I have compared connecting my MBP by USB to the T+ directly and connecting it to the Gaia by USB and then connecting the Gaia to the T+ by  i2s. Obvious difference in sound. Using the Gaia the sound is smoother and more focussed.


----------



## George Hincapie

For those of you connecting DDC to Denafrips DAC via I2S, which cable are you using?


----------



## rreynolds

George Hincapie said:


> For those of you connecting DDC to Denafrips DAC via I2S, which cable are you using?


Tubulus Concentus. Very good tonal density and detail compared to others I've tried.


----------



## CAJames

George Hincapie said:


> For those of you connecting DDC to Denafrips DAC via I2S, which cable are you using?


 
DH Labs HDMI 2.1 Seems like a really good value. I'm using a Tubusus Argentus USB cable and have considered upgrading the HDMI, but it doesn't seem like a priority.


----------



## centuriones

maiieu said:


> My Hermes was working flawlessly for last 6 months. Today i tried to test a new Usb cable, after that my PC did not recognized the Hermes anymore (both via the new and old usb cable).
> 
> I tried to reinstall the usb Driver, tried different usb ports on PC (both 2.0 and 3.0) but none works.
> 
> ...


It also happened to me with the same problems, after about six months the USB card burned out. After contacting Denafrips I sent the Hermes to the service center. The Hermes was returned to me after repairing the USB board and another component that had burned out.
I thought I was just the unlucky one.


----------



## George Hincapie

CAJames said:


> DH Labs HDMI 2.1 Seems like a really good value. I'm using a Tubusus Argentus USB cable and have considered upgrading the HDMI, but it doesn't seem like a priority.

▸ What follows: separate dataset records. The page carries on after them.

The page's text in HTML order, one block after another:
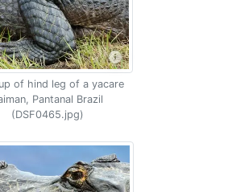
of hind leg of a yacare
Pantanal Brazil
(DSF0465.jpg)
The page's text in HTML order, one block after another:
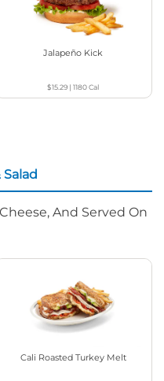
Jalapeño Kick
$15.29 |1180Cal
And Served On
Cali Roasted Turkey Melt
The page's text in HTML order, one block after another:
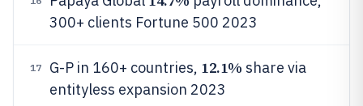
300+ clients Fortune 500 2023
17 G-P in 160+ countries, 12.1% share via
entityless expansion 2023
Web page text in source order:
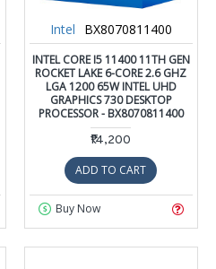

I've been wondering about DH Labs more generally, have read good things. Currently using Blue Jeans and considering a switch.


----------



## kingoftown1

I have the DH Labs HDMI -- for me, it was a bit better than the Belden FE.  Not as good as the Furutech HF-X NCF but that's expected given the price difference.


----------



## S-S-MR

maiieu said:


> Today i tried to test a new Usb cable, after that my PC did not recognized the Hermes anymore (both via the new and old usb cable).


Is your new USB cable unpowered? Denafrips USB modules require the power line.

https://www.denafrips.com/support


> USB 2.0 Cable
> DENAFRIPS DAC USB receiver is powered by its internal regulated, low noise, low ripple, high speed linear power supply.
> 
> However, it needs the USB cable to supply the +5vdc as a logic signal to trigger the internal power supply to the USB receiver. This design is intentional for best sound quality consideration.
> ...


----------



## maiieu

S-S-MR said:


> Is your new USB cable unpowered? Denafrips USB modules require the power line.
> 
> https://www.denafrips.com/support


The new USB cable is powered. The USB board of the Hermes was dead. Very poor design.


----------



## Smoothstereo

There were some tips that Denafrips mentioned somewhere on the website or manual, can't remember exactly. When pressing buttons on the dac or perhaps even swapping cables in your case (especially in dry/low humidity climates), to touch the dac metal case first to avoid electric shock. Wondering if you had encountered this scenario.

But sorry to hear about the bad news. Email Alvin, I am sure this is covered under warranty.


----------



## simon740

https://www.vinshineaudio.com/so/40...id=53397191-0d55-4ca9-8b1c-e33d41d0cddb#/main


----------



## sajunky

Smoothstereo said:


> When pressing buttons on the dac or perhaps even swapping cables in your case (especially in dry/low humidity climates), to touch the dac metal case first to avoid electric shock. Wondering if you had encountered this scenario.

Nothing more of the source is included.